**Problem requirements:** Locate the word "noexcept" in the entries below, then gather every line that holds it.

--

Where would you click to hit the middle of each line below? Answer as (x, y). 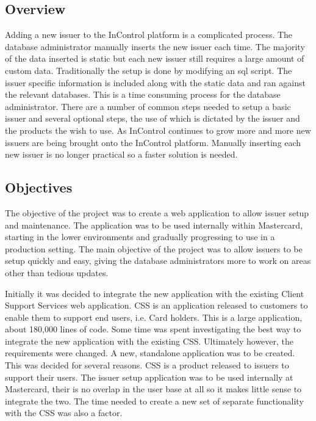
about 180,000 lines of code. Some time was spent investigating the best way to (153, 329)
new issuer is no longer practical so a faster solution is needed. (121, 154)
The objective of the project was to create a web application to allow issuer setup (157, 212)
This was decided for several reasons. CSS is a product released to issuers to (147, 365)
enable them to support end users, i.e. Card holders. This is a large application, (154, 317)
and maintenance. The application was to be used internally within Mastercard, (154, 225)
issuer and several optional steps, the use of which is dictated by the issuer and (153, 118)
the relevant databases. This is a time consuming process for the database (143, 94)
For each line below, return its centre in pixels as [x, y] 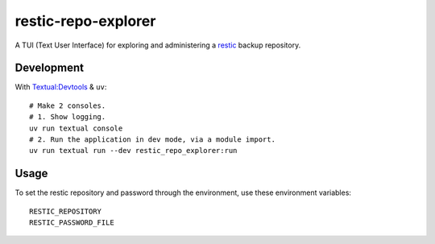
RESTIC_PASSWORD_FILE [72, 223]
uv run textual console [76, 128]
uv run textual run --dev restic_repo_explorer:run [133, 151]
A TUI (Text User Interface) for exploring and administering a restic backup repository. [158, 45]
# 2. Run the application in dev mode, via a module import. [152, 140]
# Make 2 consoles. [68, 105]
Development [50, 68]
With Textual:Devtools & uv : [61, 87]
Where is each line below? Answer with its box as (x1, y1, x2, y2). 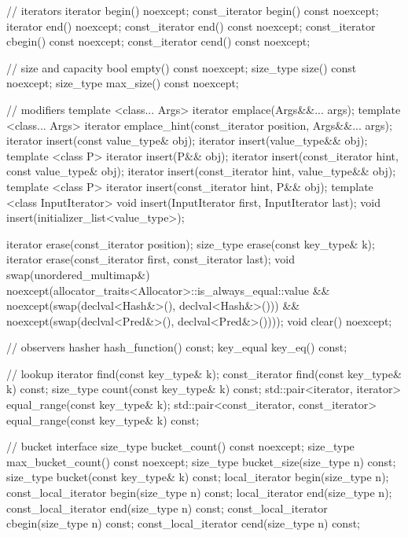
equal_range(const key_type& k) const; (6, 411, 200, 428)
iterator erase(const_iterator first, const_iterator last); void (6, 251, 296, 267)
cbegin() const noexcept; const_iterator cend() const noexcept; (6, 33, 311, 50)
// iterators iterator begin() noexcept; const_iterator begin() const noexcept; (6, 2, 379, 18)
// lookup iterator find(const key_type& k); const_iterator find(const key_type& (6, 365, 402, 381)
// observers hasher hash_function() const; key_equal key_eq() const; (6, 339, 347, 355)
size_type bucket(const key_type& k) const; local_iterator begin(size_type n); (6, 469, 389, 485)
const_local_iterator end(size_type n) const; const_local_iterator (6, 499, 328, 516)
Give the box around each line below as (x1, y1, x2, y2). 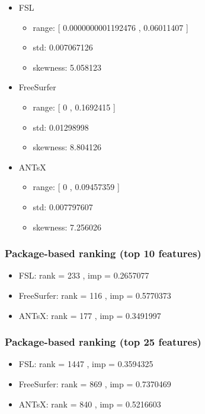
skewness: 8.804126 (33, 141, 101, 153)
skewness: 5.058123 (33, 61, 101, 73)
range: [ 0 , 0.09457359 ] (33, 181, 120, 193)
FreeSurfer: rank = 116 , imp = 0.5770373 (18, 289, 171, 301)
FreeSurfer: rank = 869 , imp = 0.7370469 (18, 377, 171, 390)
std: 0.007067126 (33, 41, 93, 53)
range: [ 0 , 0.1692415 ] (33, 100, 116, 113)
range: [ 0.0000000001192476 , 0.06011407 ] (33, 21, 188, 33)
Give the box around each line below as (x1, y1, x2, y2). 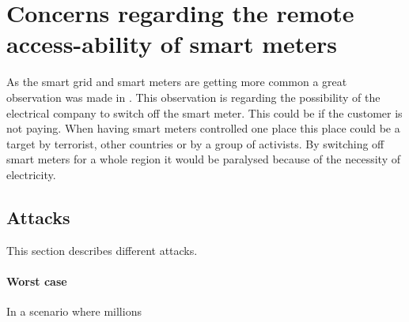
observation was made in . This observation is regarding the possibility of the (6, 88, 381, 105)
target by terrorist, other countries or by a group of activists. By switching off (6, 135, 384, 152)
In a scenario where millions (6, 303, 142, 320)
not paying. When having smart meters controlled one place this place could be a (6, 120, 400, 137)
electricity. (6, 166, 56, 182)
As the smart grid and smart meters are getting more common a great (6, 73, 347, 90)
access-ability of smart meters (6, 28, 338, 60)
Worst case (6, 272, 67, 289)
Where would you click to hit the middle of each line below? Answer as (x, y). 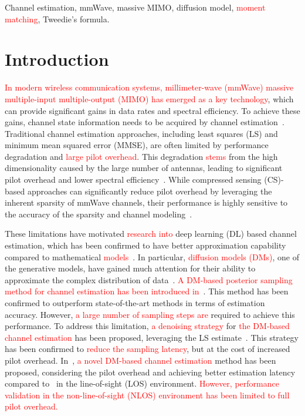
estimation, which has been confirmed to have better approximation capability (145, 245)
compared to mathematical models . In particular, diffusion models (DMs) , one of (152, 256)
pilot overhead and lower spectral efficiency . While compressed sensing (133, 180)
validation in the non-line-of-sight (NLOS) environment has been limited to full (147, 395)
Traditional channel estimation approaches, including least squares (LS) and (141, 133)
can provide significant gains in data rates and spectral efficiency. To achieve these (152, 110)
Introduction (57, 59)
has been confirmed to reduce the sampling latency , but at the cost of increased (148, 349)
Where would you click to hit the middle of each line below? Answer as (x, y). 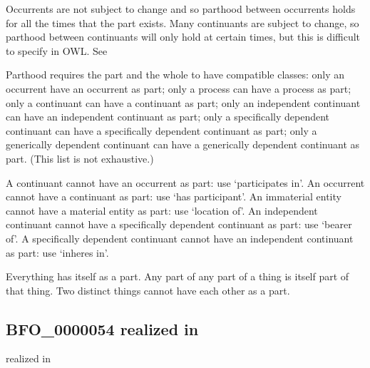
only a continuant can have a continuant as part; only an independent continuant (183, 102)
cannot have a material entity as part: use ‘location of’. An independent (162, 210)
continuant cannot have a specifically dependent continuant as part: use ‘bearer (179, 224)
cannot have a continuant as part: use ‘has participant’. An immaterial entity (174, 196)
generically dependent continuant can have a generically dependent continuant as (183, 144)
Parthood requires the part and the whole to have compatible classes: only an (175, 75)
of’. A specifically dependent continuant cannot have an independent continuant (180, 238)
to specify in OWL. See (57, 50)
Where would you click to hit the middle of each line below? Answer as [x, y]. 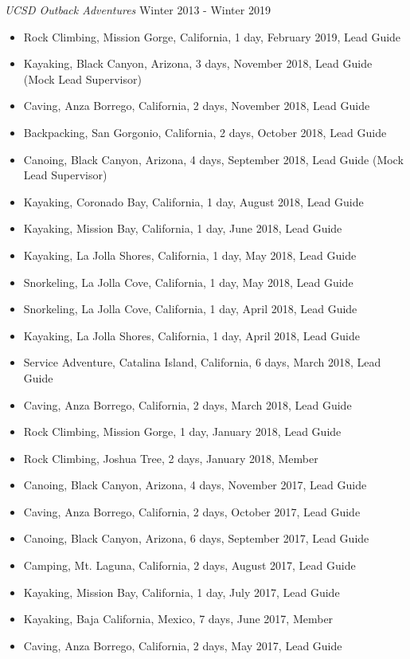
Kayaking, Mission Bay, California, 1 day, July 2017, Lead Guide [182, 592]
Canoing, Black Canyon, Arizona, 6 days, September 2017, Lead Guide [196, 538]
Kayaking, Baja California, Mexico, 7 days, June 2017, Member [178, 619]
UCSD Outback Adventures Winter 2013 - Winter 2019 [138, 10]
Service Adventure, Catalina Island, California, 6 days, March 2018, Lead [202, 362]
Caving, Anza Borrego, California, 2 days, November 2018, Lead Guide [197, 106]
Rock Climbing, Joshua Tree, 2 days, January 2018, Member [171, 458]
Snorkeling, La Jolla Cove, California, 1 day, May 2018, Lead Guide [188, 282]
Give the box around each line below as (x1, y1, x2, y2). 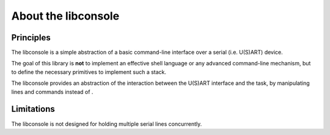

--

**Finished task:**
cbegin() const noexcept; const_iterator cend() const noexcept; (6, 33, 311, 50)
// iterators iterator begin() noexcept; const_iterator begin() const noexcept; (6, 2, 379, 18)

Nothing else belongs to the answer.